Task goal
Every entry is to be transcribed as it stands. Images stay out.

The input
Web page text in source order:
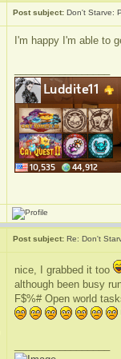
Post subject: Don't Starve:
I'm happy I'm able to
Post subject: Re: Don't
nice, I grabbed it too
although been busy
F$%# Open world
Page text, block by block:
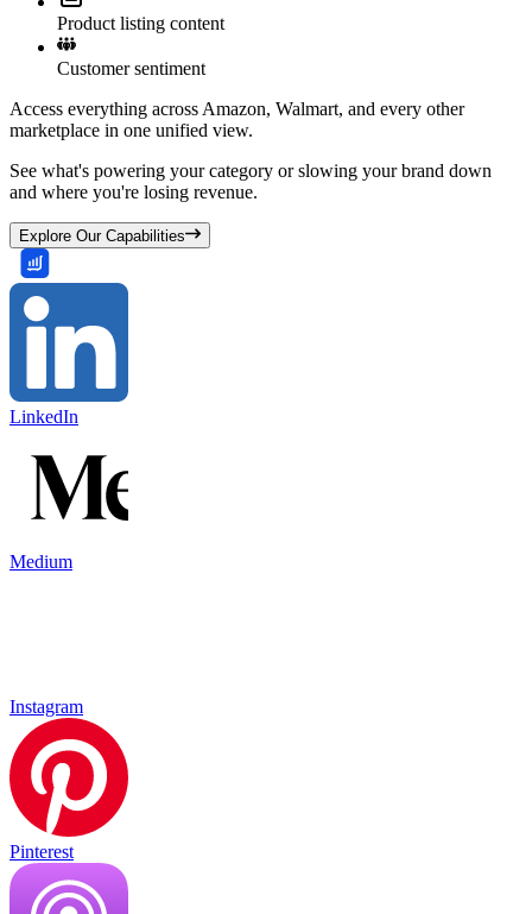
Product listing content
Customer sentiment
Access everything across Amazon, Walmart, and every other
marketplace in one unified view.
See what's powering your category or slowing your brand down
and where you're losing revenue.
Explore Our Capabilities
LinkedIn
Medium
Instagram
Pinterest

Response below
Web page text in source order:
Post subject: Don't Starve:
I'm happy I'm able to
Post subject: Re: Don't
nice, I grabbed it too
although been busy
F$%# Open world
Page text, block by block:
Product listing content
Customer sentiment
Access everything across Amazon, Walmart, and every other
marketplace in one unified view.
See what's powering your category or slowing your brand down
and where you're losing revenue.
Explore Our Capabilities
LinkedIn
Medium
Instagram
Pinterest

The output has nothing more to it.